It’s not because the DEI bureaucracy is leftist. It’s because it’s full of human beings. It’s a fact of human nature that when like-minded people gather, they tend to become more extreme. This concept — called the law of group polarization — applies across ideological and institutional lines. The term was most clearly defined and popularized in a 1999 paper by Cass Sunstein. The law of group polarization, according to Sunstein, “helps to explain extremism, ‘radicalization,’ cultural shifts and the behavior of political parties and religious organizations.”

In my experience, the more ideologically or theologically “pure” an institution becomes, the more wrong it is likely to be, especially if it takes on a difficult or complex task. Ideological monocultures aren’t just bad for the minority that’s silenced, harassed or canceled whenever its members raise their voices in dissent. It’s terrible for the confident majority — and for the confident majority’s cause.

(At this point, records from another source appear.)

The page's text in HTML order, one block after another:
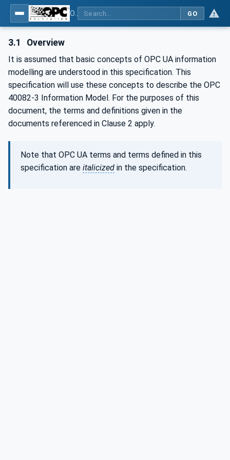
GO
3.1 Overview
It is assumed that basic concepts of OPC UA information
modelling are understood in this specification. This
specification will use these concepts to describe the OPC
40082-3 Information Model. For the purposes of this
document, the terms and definitions given in the
documents referenced in Clause 2 apply.
Note that OPC UA terms and terms defined in this
specification are italicized in the specification.

I’m currently teaching a college class called “Why Is American Politics So Insane?” and when I was putting together the syllabus, I went back and forth between thinking Robert Putnam’s book “Bowling Alone” was the most prescient book of the 2000s and thinking that distinction belonged to Bill Bishop’s 2008 book, “The Big Sort.”

“Bowling Alone” highlighted the collapse in communal activity in America and how that loss of connection is driving an immense amount of our national polarization and pain.

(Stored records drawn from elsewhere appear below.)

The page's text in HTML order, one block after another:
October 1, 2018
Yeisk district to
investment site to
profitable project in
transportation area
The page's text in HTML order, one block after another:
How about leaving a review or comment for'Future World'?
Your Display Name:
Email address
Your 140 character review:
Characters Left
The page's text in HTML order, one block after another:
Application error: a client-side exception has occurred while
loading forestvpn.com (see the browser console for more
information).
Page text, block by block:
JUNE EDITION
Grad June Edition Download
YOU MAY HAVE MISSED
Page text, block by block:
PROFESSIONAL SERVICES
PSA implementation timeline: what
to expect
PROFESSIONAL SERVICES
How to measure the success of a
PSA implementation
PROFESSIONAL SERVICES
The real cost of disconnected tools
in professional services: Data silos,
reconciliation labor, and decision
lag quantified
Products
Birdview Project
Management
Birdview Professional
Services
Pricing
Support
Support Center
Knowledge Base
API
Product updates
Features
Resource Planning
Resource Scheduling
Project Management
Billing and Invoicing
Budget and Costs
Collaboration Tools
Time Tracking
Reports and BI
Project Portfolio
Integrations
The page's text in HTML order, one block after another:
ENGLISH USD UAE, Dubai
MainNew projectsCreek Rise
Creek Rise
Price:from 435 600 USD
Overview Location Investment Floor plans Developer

“The Big Sort” highlighted the fact that Americans were increasingly living in like-minded communities, and like-minded communities radicalize us. “Mixed company moderates,” Bishop wrote, “like-minded company polarizes. Heterogeneous communities restrain group excesses; homogeneous communities march toward the extremes.”

It’s not that moderates are always right and radicals are always wrong (abolitionism was once a radical idea), but a moderate temperament is more inclusive, more open to different ideas, and the more difficult the task (easing and hopefully erasing the lingering effects of hundreds of years of formal, legal racial oppression in the United States), the greater the need for different perspectives.

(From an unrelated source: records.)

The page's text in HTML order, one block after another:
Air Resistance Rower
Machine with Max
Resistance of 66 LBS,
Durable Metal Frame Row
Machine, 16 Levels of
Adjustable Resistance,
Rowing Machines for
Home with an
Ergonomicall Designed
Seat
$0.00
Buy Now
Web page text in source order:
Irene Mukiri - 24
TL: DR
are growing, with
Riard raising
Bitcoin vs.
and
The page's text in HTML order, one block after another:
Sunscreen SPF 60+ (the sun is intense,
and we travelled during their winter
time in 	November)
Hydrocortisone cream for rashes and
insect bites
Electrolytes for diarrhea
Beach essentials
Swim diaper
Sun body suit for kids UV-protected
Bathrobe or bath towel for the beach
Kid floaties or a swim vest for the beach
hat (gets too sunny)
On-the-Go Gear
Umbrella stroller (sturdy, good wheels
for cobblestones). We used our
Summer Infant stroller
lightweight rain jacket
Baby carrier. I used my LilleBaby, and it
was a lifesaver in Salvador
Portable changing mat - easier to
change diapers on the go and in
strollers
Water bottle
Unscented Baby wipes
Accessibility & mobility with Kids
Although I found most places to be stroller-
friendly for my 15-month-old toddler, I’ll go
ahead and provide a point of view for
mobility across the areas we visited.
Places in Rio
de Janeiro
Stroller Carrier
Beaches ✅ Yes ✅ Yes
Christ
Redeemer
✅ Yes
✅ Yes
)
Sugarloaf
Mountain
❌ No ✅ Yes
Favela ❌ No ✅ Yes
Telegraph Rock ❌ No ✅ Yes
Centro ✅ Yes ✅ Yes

Even people who possess radical ideas should be open-minded enough to understand that their radical ideas might be wrong or that even good ideas can benefit from sharp critique.

Instead, monocultures narrow the frame. Required DEI statements — in which prospective faculty members are forced to state their own views about diversity, equity and inclusion — are often used as ideological screening mechanisms. As Confessore reported, articulating even mainstream arguments in favor of deemphasizing identity-based differences or creating a “level playing field” in admissions could be “career suicide” at Michigan.

The university’s vast DEI bureaucracy seemed uninterested in one of the most critical aspects of diversity — the diversity of ideas. Michigan’s DEI bureaucracy could even take issue with the idea that “students should be expected to encounter uncomfortable ideas.”

This is not a university-specific phenomenon. One of the most culturally significant institutions in the United States is the evangelical church, and many of its denominations are on their way to becoming as ideologically one-sided as the most progressive college campuses.

Ryan Burge, a scholar who studies religious trends in American life, recently observed that Southern Baptists were evenly split between Republicans and Democrats as recently as 2008. By 2022, the denomination was 75% Republican and only 21% Democratic. Voting data from 2020 indicates that other Protestant denominations are even more weighted toward the Republican Party.

Hidden behind numbers like that are countless stories of alienation and exclusion. There are family rifts and behind-the-scenes power struggles. All for the sake of purity and righteousness that religious fundamentalism perversely makes more elusive. The mysteries of God are too great to be contained within ever-narrowing human orthodoxies.

I’m inherently suspicious of the notion that simple ideas can solve complex problems, but what if a simple idea can help us embrace complexity? Intellectual diversity matters. Opening your mind to a wider range of perspectives is transformative. It doesn’t just protect the minority from the majority, it also helps protect the majority from itself, and the institutions that learn that lesson will be far more tolerant and successful than those that close their doors to opposing points of view.

No American faction — or party — has a monopoly on virtue or insight. For those of us who see diversity, equity and inclusion as good values, the answer is less for the right to beat the left or for the left to beat the right, but rather for the right to be open to the left, and the left to be open to the right.

If only it were as easy as it sounds.